En realidad,
fuese adonde fuese, estuviera donde estuviera, el Hombre nunca dejó de
ser el Hombre…
Llegaron más allá del sistema solar. Se encontraban en el año 2264 DC,
según el calendario internacional, que no fue más que una prolongación
del gregoriano. Y no hallaron lo que buscaban, que no era otra cosa que
la respuesta a la supuesta soledad en el universo.
Rocas, agua y nada más. Y muchas fueron las historias de aquellos
pioneros de la exploración espacial. Historias humanas, como las de sus
antecesores. Relatos que no vinieron más que a demostrar que el Hombre,
aun con su sofisticado avance, seguía siendo un ser débil.
Heno había nacido treinta años atrás en la colonia lunar b-40. Su padre
fue capitán de corbeta espacial, allá en los principios del siglo XXIII,
cuando el Hombre avanzaba a pasos agigantados por la galaxia, medidos y
delimitados sólo por él mismo.
Pero Heno, a diferencia del capitán, se hizo constructor. Uno de
aquellos valientes hombres que, con la preparación astronáutica
correspondiente, podían verse en las laderas de las grandes estaciones
orbitales. Como aquellos osados que habitaban las imágenes referentes a
la masificada Tierra. Aquellos que, en poco más de medio metro de
anchura y más de trescientos de altura, construían los primeros ‘’rozacielos’’
del mundo.
Pero el Hombre no era todavía inmortal. Podía avanzar hasta el más
lejano confín del espacio, podía crear el mundo más colosal del sistema,
pero no podía evitar la palabra infortunio, la cuál fue la que oyó
primero Heno de boca de un médico de bata verde y escondida sonrisa.

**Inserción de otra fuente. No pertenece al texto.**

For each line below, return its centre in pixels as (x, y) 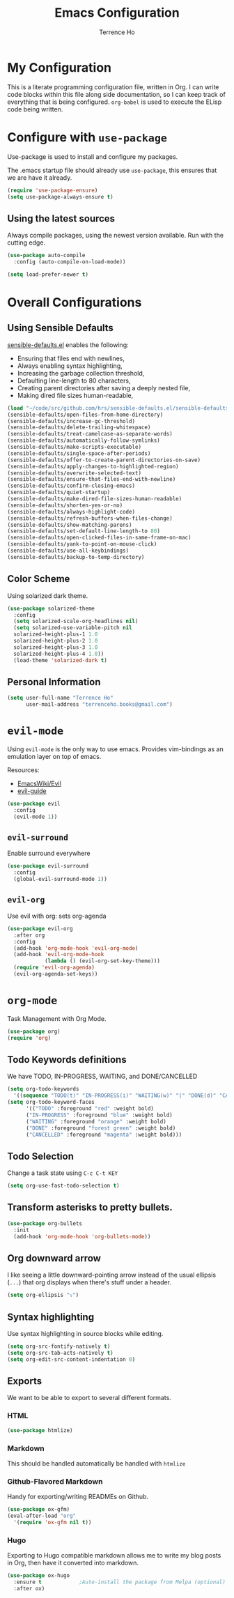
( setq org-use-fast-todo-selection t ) (63, 1186)
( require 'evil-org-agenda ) (54, 968)
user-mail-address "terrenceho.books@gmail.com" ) (99, 705)
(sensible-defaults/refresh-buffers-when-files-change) (90, 518)
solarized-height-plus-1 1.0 (56, 635)
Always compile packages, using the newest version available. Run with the (116, 236)
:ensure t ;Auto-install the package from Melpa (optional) (120, 1582)
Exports (25, 1381)
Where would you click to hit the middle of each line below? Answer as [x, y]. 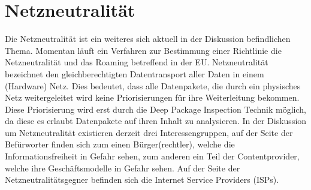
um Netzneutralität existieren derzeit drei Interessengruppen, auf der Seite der [149, 132]
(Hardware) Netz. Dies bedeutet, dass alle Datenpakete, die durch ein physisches [153, 85]
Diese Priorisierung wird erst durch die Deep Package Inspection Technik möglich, [155, 109]
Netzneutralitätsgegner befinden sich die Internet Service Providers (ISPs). [142, 180]
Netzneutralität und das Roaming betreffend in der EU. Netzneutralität [137, 62]
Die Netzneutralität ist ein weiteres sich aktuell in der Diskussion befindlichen [148, 39]
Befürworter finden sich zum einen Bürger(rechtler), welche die [120, 144]
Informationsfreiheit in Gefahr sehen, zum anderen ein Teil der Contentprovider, [152, 156]
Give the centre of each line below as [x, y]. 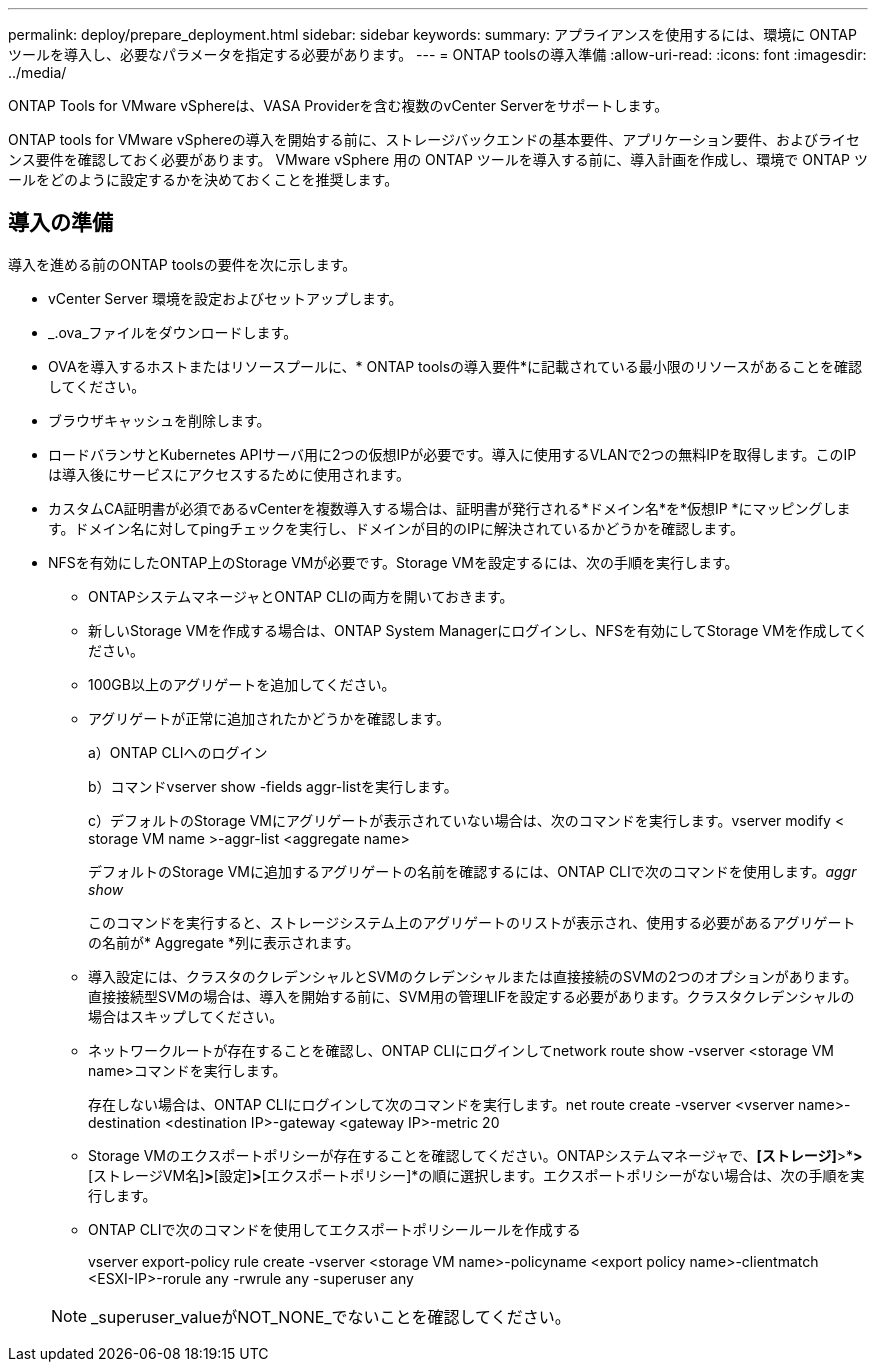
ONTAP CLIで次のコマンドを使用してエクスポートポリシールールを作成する [334, 1229]
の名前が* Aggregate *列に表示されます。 [224, 942]
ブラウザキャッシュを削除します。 [159, 420]
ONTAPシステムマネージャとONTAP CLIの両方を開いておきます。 [301, 596]
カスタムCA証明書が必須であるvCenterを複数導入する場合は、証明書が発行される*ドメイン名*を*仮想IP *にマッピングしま [449, 508]
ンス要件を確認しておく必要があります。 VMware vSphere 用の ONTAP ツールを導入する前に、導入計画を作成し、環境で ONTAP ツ [438, 159]
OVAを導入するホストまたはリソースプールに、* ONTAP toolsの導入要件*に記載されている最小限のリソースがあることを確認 [455, 366]
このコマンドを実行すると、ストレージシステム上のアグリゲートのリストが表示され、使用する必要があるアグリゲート [472, 922]
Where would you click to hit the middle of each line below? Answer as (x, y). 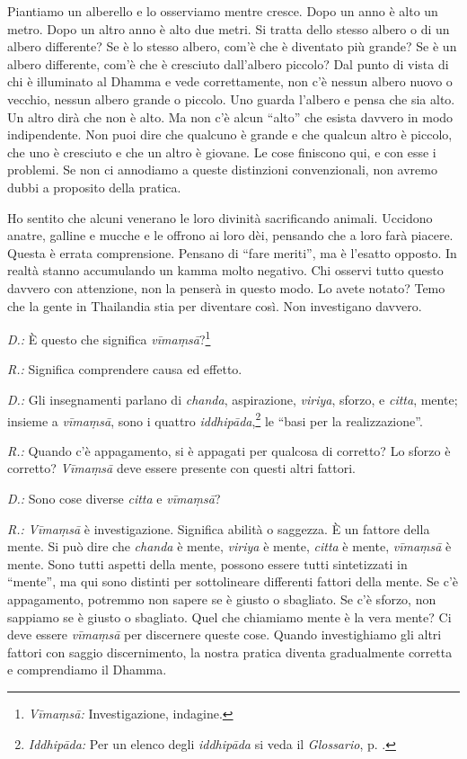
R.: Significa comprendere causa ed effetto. (125, 369)
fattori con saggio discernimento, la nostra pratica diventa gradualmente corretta (230, 652)
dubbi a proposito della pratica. (94, 187)
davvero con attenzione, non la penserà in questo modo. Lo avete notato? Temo (226, 287)
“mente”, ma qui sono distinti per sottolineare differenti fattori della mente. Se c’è (233, 581)
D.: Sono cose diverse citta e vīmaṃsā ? (114, 498)
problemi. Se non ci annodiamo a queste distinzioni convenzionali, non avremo (222, 170)
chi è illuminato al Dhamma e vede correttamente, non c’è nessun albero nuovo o (230, 81)
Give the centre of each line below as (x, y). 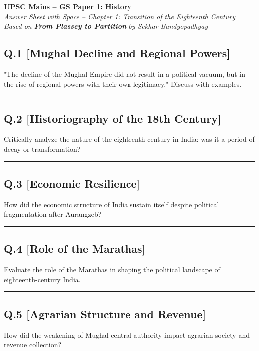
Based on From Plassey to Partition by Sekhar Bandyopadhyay (106, 26)
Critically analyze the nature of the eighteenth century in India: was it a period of (129, 139)
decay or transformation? (42, 149)
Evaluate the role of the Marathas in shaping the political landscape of (112, 269)
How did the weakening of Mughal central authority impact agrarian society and (127, 334)
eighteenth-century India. (42, 279)
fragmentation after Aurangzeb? (53, 214)
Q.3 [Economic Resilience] (72, 183)

Heno sostenía con su brazo mecánico una viga de considerable tamaño; la
‘’viga madre’’, la llamaban, puesto que sería la que soportaría todo el
peso de las demás en uno de los módulos. Algo no funcionó, algo salió
mal, el arnés que lo sujetaba se partió. Heno cayó sobre un peldaño de
lisa y embellecida superficie, bajo la angustiada mirada de sus
compañeros y la indiferente de las estrellas, y ninguna de las
protecciones de su traje pudo impedir el golpe en sus huesos.
Despertó, escuchando la palabra infortunio. La ciencia había avanzado,
casi tanto como para lograr que el cáncer, por ejemplo, fuese sólo una
reseña en las enseñanzas médicas, casi tanto como para conseguir que la
muerte de un ser humano fuera un acontecimiento extraordinario. Pero el
Hombre aún no había dominado la palabra infortunio, ésa que Heno había
oído, durmiéndose tras hacerlo.
Tetrapléjico era la que seguía a infortunio.

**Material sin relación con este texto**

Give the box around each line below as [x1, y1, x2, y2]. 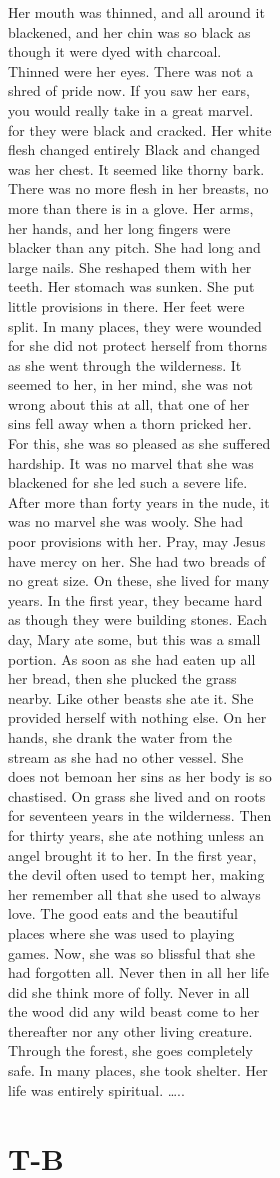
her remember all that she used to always [8, 883, 261, 904]
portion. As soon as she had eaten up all [8, 648, 256, 669]
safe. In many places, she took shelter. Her [8, 1060, 268, 1081]
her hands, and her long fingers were [8, 217, 231, 238]
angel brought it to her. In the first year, [8, 844, 257, 865]
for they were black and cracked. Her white [8, 119, 272, 140]
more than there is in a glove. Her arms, [8, 197, 254, 218]
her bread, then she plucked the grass [8, 668, 237, 689]
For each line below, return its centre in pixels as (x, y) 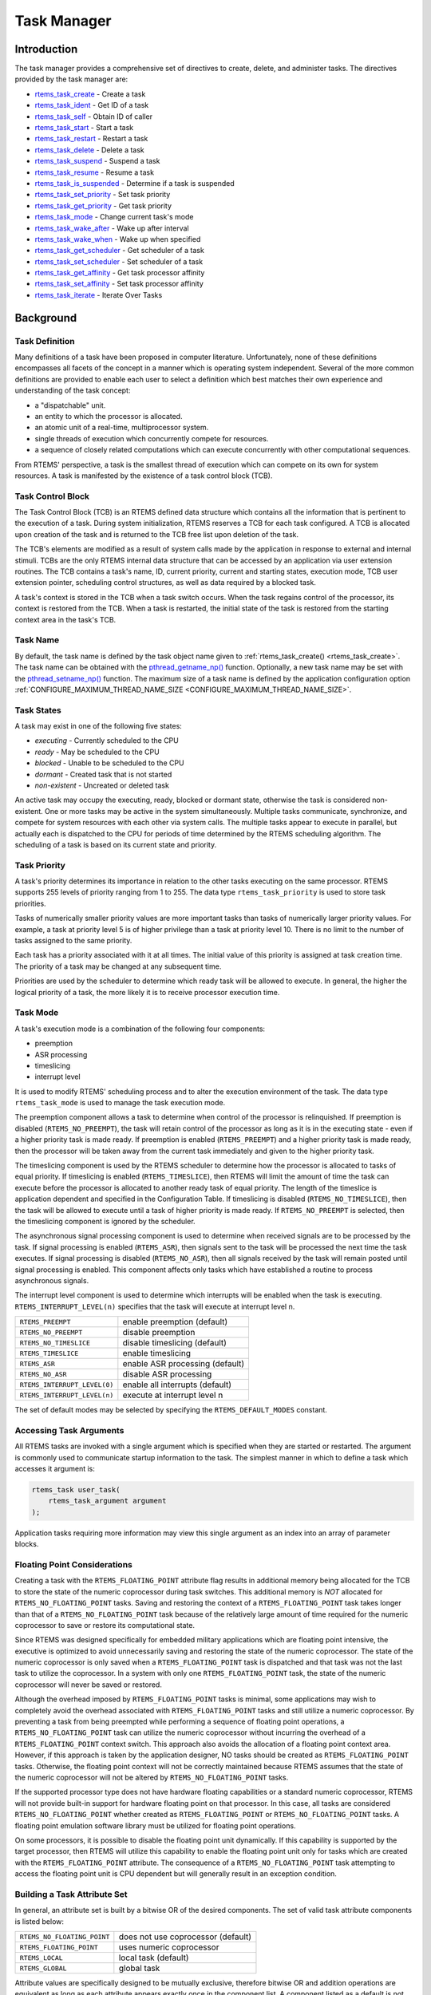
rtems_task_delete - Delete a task (90, 150)
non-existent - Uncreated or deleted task (102, 785)
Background (46, 318)
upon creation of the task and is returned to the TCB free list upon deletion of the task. (157, 534)
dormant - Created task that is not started (103, 774)
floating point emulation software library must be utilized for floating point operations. (155, 1825)
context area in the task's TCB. (65, 619)
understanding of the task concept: (73, 390)

Pasaron varios años y Heno dejó de subir a las vacías laderas de las
estaciones orbitales. Pasó a una tranquila vida contemplativa, auditiva
y de pocas palabras en una cómoda silla de ruedas. El Hombre seguía
usando sillas de ruedas, aunque la rueda en el espacio casi dejaba de
ser utilizada. Pero una tarde, y digo una tarde según el horario auto
impuesto por los ciudadanos de la estación recién terminada, la misma en
la que Heno casi deja de existir, un amigo lo llevó a una de las muchas
salas todavía sin habilitar. Una de la que todos hablaban y nadie sabía
por qué.
El jefe encargado de dicho departamento la describió. Heno, reticente,
pero animado por su compañero, lo escuchó.

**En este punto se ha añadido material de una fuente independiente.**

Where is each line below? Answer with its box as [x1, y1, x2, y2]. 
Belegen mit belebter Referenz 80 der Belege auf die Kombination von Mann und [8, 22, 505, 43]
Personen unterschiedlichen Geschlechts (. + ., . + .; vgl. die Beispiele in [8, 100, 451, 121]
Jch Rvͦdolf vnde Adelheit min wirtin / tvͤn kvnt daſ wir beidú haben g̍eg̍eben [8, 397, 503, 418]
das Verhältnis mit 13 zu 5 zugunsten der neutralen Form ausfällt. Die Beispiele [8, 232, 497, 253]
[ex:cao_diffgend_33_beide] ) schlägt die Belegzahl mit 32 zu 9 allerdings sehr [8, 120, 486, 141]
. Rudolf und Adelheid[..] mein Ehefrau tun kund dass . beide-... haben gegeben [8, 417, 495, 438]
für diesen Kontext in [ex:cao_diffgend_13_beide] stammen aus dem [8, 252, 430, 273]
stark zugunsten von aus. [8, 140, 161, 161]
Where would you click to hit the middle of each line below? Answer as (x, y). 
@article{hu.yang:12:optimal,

- Básicamente es un pequeño vacío que usamos para levantar grandes
pesos. – Heno miró a su amigo, ya que aquello parecía una indirecta,
pero siguió escuchando. – Ahora ya no usamos grúas ni brazos mecánicos
como antaño. El peso se deja caer, estando seguros de que lleva las
placas magnéticas, a su vez atraídas por las de esta sala. Y así, con un
pequeño control remoto, prácticamente en el aire, sin cables, la pieza
es llevada a su destino.
Y era tal y como el encargado lo expuso, con el ejemplo de transporte de
una desguazada lanzadera en aquel vacío. Parecía cosa de magia, pero era
real.
- Podemos inyectarle microscópicas placas de metal magnético. Éstas se
acoplarán a sus nervios, los cuales ordenarán a los, estimulados por las
placas de la sala, músculos, a moverse, y se moverá. Así de sencillo.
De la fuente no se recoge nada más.